#### Working data

§ §

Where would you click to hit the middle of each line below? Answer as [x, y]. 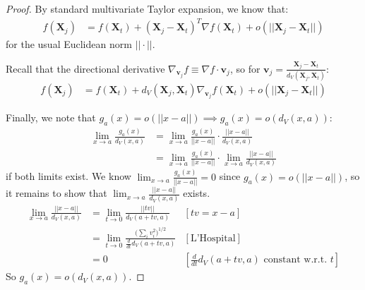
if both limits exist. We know [68, 176]
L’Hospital [213, 238]
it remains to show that [56, 193]
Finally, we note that [51, 117]
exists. [197, 193]
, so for [245, 68]
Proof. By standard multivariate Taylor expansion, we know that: [147, 8]
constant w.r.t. [295, 260]
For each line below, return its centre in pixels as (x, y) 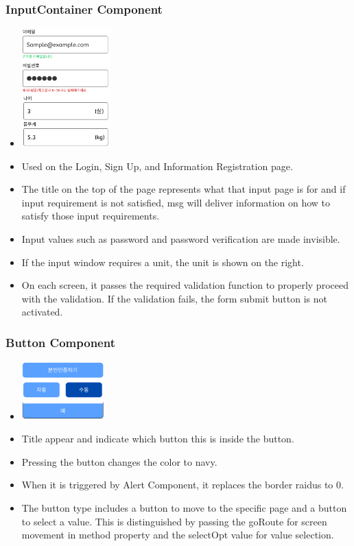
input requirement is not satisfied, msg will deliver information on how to (176, 202)
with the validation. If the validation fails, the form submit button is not (175, 298)
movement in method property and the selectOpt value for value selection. (178, 535)
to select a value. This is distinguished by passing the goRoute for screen (174, 521)
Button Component (60, 342)
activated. (42, 312)
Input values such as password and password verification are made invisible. (181, 239)
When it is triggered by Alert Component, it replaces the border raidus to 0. (182, 485)
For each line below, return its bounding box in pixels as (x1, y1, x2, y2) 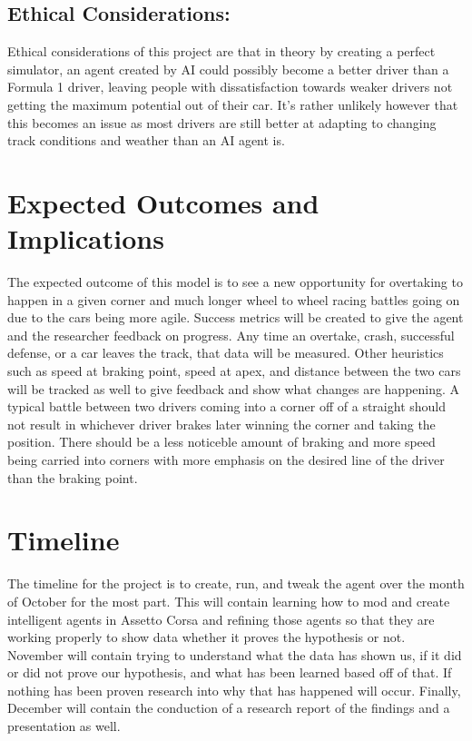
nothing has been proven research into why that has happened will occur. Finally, (7, 680, 461, 699)
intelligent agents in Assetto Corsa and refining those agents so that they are (7, 609, 435, 628)
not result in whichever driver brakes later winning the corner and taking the (7, 414, 436, 433)
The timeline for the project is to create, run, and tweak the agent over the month (7, 574, 465, 593)
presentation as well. (7, 716, 121, 736)
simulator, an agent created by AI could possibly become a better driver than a (7, 59, 449, 78)
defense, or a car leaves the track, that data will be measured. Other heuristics (7, 343, 444, 362)
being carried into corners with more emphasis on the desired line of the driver (7, 450, 445, 469)
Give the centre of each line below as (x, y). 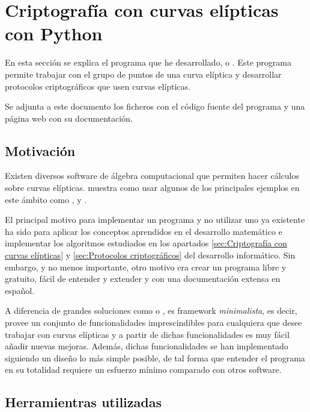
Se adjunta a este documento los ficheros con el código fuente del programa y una (155, 106)
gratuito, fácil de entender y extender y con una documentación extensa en (143, 279)
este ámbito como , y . (46, 199)
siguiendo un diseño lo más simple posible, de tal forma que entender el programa (155, 357)
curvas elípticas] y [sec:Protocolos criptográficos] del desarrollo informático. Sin (150, 255)
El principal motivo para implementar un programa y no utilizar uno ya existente (155, 220)
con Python (54, 33)
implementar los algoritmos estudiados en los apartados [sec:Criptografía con (146, 243)
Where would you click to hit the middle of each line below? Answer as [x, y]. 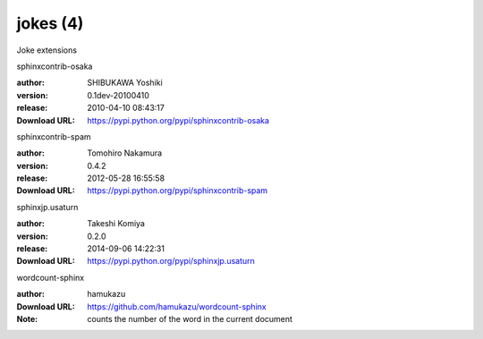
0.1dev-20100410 [118, 95]
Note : [27, 318]
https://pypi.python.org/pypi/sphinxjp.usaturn [171, 261]
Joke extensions [47, 50]
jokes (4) [50, 23]
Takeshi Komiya [116, 224]
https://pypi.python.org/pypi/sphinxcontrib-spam [178, 191]
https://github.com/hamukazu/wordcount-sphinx [177, 306]
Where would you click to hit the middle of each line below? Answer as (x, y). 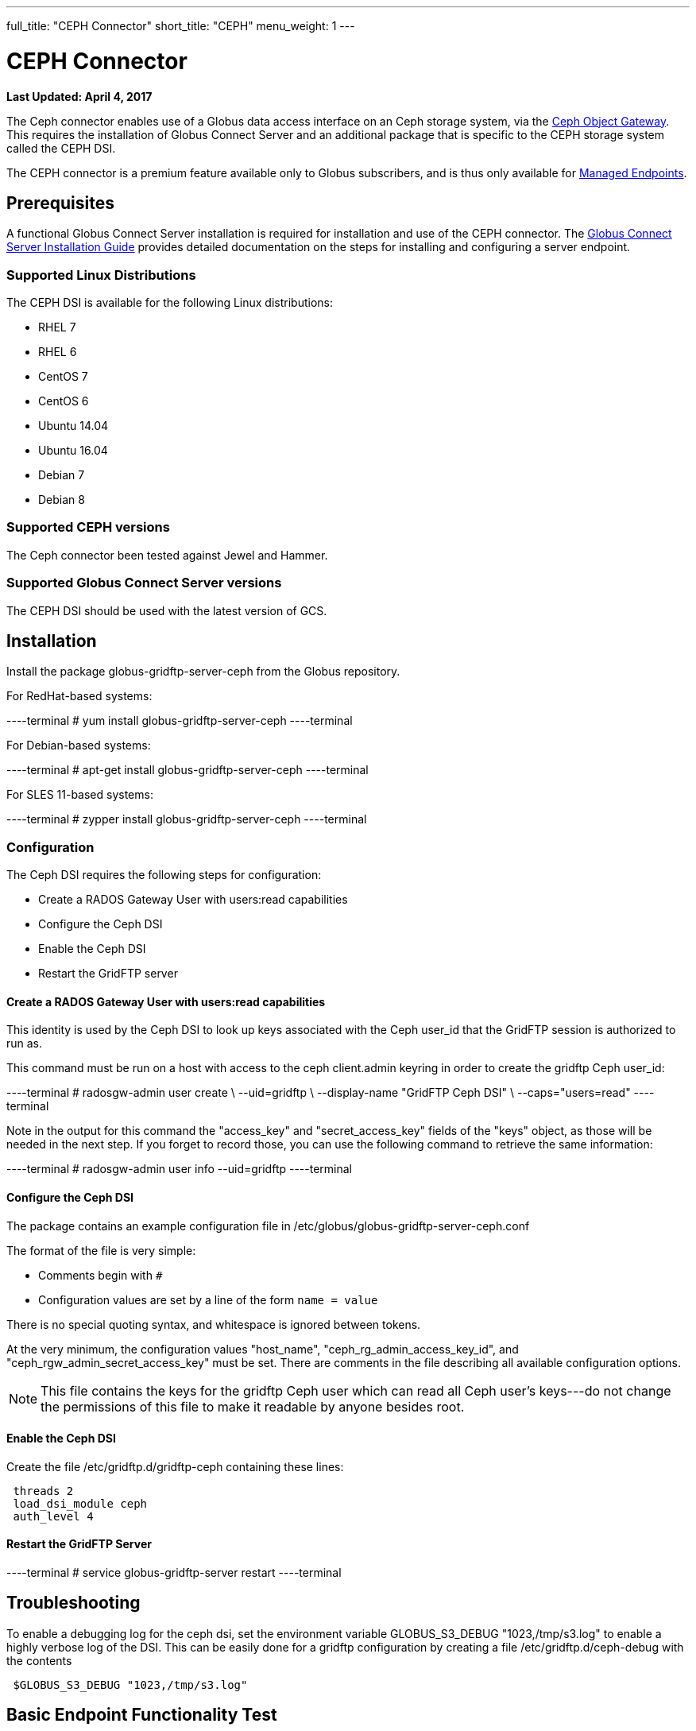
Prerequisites (60, 203)
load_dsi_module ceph (80, 1503)
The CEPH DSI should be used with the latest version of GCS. (167, 610)
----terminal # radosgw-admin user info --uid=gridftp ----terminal (180, 1169)
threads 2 (43, 1491)
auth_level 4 (53, 1516)
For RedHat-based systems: (79, 696)
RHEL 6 (58, 352)
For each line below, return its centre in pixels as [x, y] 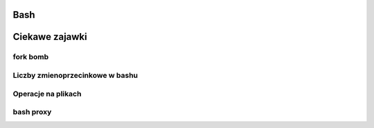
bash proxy [32, 112]
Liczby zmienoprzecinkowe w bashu [75, 75]
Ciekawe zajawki [50, 37]
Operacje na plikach [47, 94]
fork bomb [31, 57]
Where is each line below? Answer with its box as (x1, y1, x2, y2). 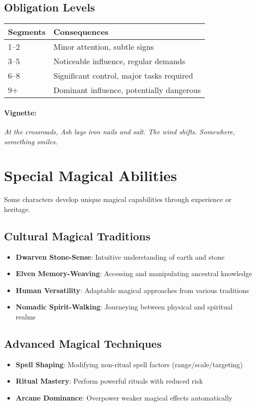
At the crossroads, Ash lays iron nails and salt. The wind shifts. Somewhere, (4, 126, 235, 136)
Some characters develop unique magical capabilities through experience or (4, 194, 232, 204)
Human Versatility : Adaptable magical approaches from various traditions (15, 285, 249, 295)
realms (15, 311, 36, 322)
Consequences (53, 26, 109, 38)
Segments (8, 26, 46, 38)
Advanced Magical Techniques (4, 336, 162, 351)
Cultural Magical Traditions (4, 228, 151, 243)
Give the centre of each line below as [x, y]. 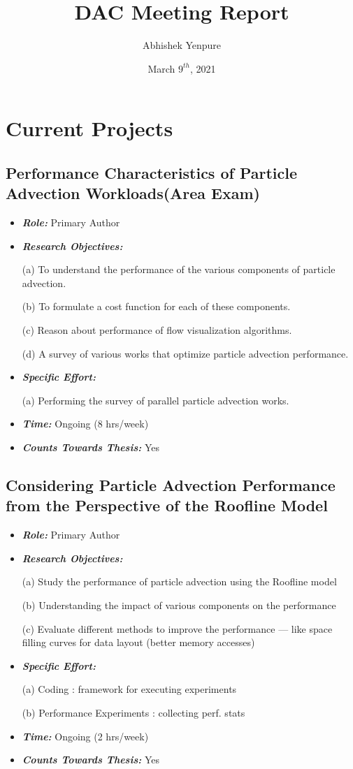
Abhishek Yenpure [182, 45]
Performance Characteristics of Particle [152, 172]
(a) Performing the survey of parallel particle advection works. [156, 400]
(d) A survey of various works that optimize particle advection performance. [185, 353]
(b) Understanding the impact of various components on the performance [179, 605]
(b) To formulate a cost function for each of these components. [156, 306]
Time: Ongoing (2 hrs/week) [85, 736]
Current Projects [89, 128]
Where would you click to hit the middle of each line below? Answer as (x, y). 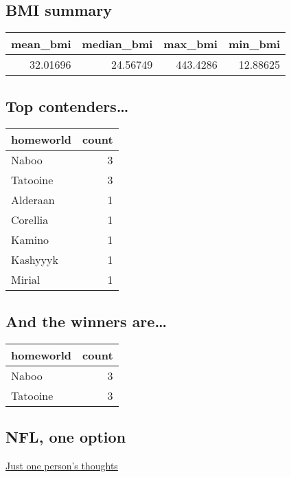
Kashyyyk (35, 260)
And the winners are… (86, 321)
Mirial (26, 280)
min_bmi (254, 44)
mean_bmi (41, 44)
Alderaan (33, 200)
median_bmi (117, 44)
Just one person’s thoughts (62, 465)
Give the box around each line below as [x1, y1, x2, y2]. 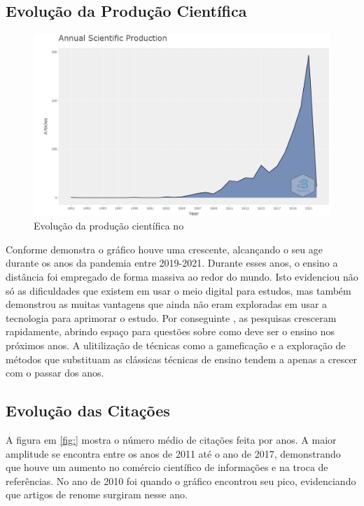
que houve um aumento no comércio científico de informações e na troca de [6, 460, 328, 475]
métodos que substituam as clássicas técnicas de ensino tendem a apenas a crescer [6, 351, 358, 366]
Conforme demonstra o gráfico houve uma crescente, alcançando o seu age [6, 241, 323, 256]
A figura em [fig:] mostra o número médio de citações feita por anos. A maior [6, 432, 337, 447]
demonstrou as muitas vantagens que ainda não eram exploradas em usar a [6, 297, 328, 311]
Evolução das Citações [6, 400, 170, 421]
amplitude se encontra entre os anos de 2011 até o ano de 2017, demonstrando [6, 446, 341, 461]
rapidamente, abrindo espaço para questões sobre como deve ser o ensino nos [6, 324, 335, 339]
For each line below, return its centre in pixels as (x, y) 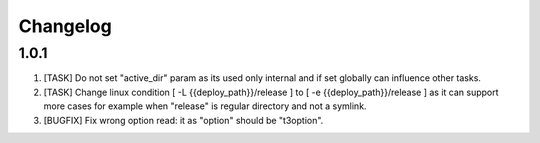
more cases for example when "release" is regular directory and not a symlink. (205, 106)
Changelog (65, 26)
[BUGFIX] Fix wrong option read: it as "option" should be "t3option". (183, 120)
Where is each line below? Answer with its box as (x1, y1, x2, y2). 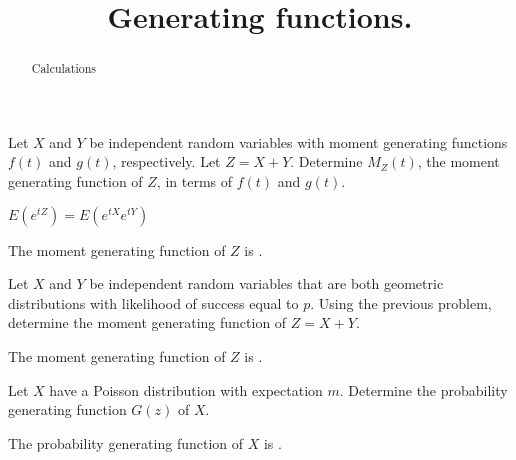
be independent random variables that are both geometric (89, 273, 444, 294)
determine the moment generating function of (8, 312, 287, 333)
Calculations (31, 60, 96, 77)
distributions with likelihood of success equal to (8, 292, 299, 313)
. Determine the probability (339, 379, 508, 400)
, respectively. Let (112, 151, 221, 172)
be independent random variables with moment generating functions (89, 131, 508, 152)
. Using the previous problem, (310, 292, 492, 313)
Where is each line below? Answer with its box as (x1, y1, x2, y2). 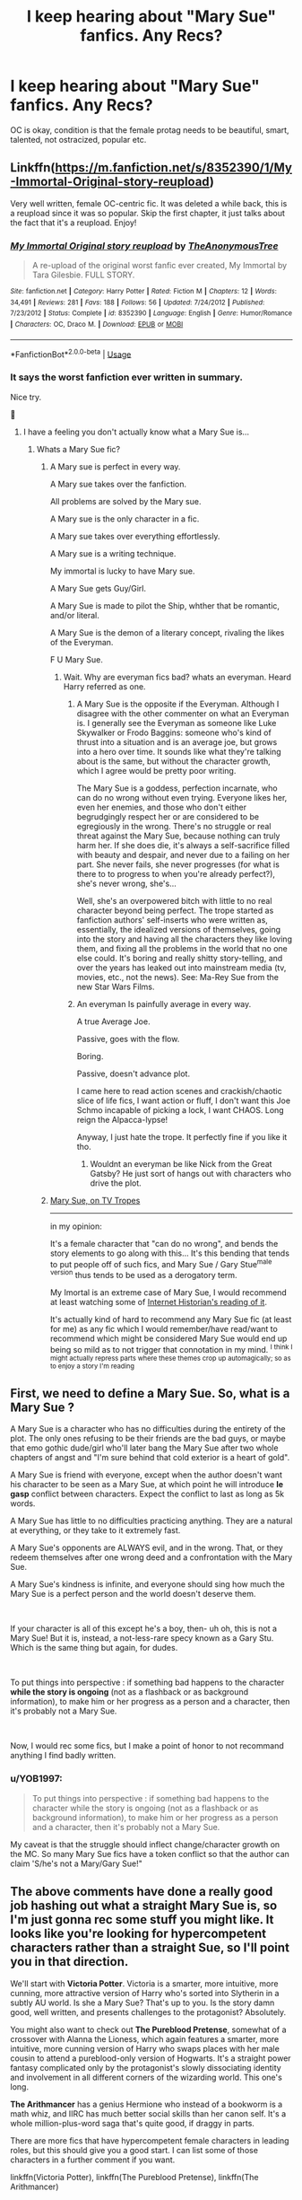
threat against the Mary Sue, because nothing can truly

§ §

#### What to work on
Copy nothing but the lines above from the one with "Time: Ongoing (2 hrs/week) [85, 736]" to the one with "Changelog (65, 26)", inclusive, word for word. Leave every picture out.

#### Response area
Time: Ongoing (2 hrs/week) [85, 736]
Current Projects [89, 128]
Where would you click to hit the middle of each line below? Answer as (x, y). 
Kashyyyk (35, 260)
And the winners are… (86, 321)
Mirial (26, 280)
min_bmi (254, 44)
mean_bmi (41, 44)
Alderaan (33, 200)
median_bmi (117, 44)
Just one person’s thoughts (62, 465)
Give the box around each line below as [x1, y1, x2, y2]. 
que houve um aumento no comércio científico de informações e na troca de [6, 460, 328, 475]
métodos que substituam as clássicas técnicas de ensino tendem a apenas a crescer [6, 351, 358, 366]
Conforme demonstra o gráfico houve uma crescente, alcançando o seu age [6, 241, 323, 256]
A figura em [fig:] mostra o número médio de citações feita por anos. A maior [6, 432, 337, 447]
demonstrou as muitas vantagens que ainda não eram exploradas em usar a [6, 297, 328, 311]
Evolução das Citações [6, 400, 170, 421]
amplitude se encontra entre os anos de 2011 até o ano de 2017, demonstrando [6, 446, 341, 461]
rapidamente, abrindo espaço para questões sobre como deve ser o ensino nos [6, 324, 335, 339]
For each line below, return its centre in pixels as (x, y) 
more cases for example when "release" is regular directory and not a symlink. (205, 106)
Changelog (65, 26)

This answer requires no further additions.